Extracting Patterns of Chemical Information from Differential Mobility Spectrometry Measurements under Varying Conditions of Humidity and Temperature

TL;DR

This study investigates how humidity and temperature affect Differential Mobility Spectrometry measurements of surgical smoke and proposes regression models to estimate measurements across varying environmental conditions, reducing the need for strict regulation.

Contribution

It introduces regression-based normalization techniques to account for environmental variability in DMS measurements, enabling more consistent analysis without strict environmental controls.

Findings

DMS measurements depend significantly on humidity and temperature.

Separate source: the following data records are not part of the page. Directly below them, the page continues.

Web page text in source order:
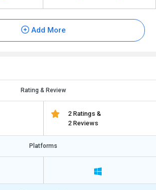
Add More
Rating & Review
2 Ratings &
2 Reviews
Platforms

Regression models can predict DMS measurements across different environmental conditions.

Normalization improves the comparability of DMS data from varying conditions.

Abstract

Differential Mobility Spectrometry (DMS), also known as Field Asymmetric Ion Mobility Spectrometry, is a rapid and affordable technology for extracting information from gas phase samples containing complex volatile organic compounds, and can therefore be used for analyzing surgical smoke. One obstacle to its widespread application is the dependence of DMS measurements on humidity and, to a lesser degree, temperature, making comparison of data measured under different environmental conditions arbitrary. The commonly used solution is to regulate these environmental conditions to some predefined humidity and temperature levels. However, this approach is often unfeasible or even impossible. Therefore, in this paper we analyzed a dataset of 1,852 DMS measurements of surgical smoke evaporated from porcine adipose and muscle tissue to get an understanding of the impact of varying humidity and temperature on DMS measurements. Our analysis confirmed clear dependence of the measurements on these two factors. To overcome this challenge, we fitted regression models to raw and normalized DMS measurement data. Subsequently, these models were used for estimating DMS measurements for known tissue types based on recorded humidity and temperatures. Our test suggests that it is possible to estimate DMS measurements of surgical smoke from porcine adipose and muscle tissue under specific environmental conditions by standardizing DMS measurements separation voltage-wise and training multivariate regression models on the normalized data, which is the first step in removing the need for standardized measurement conditions.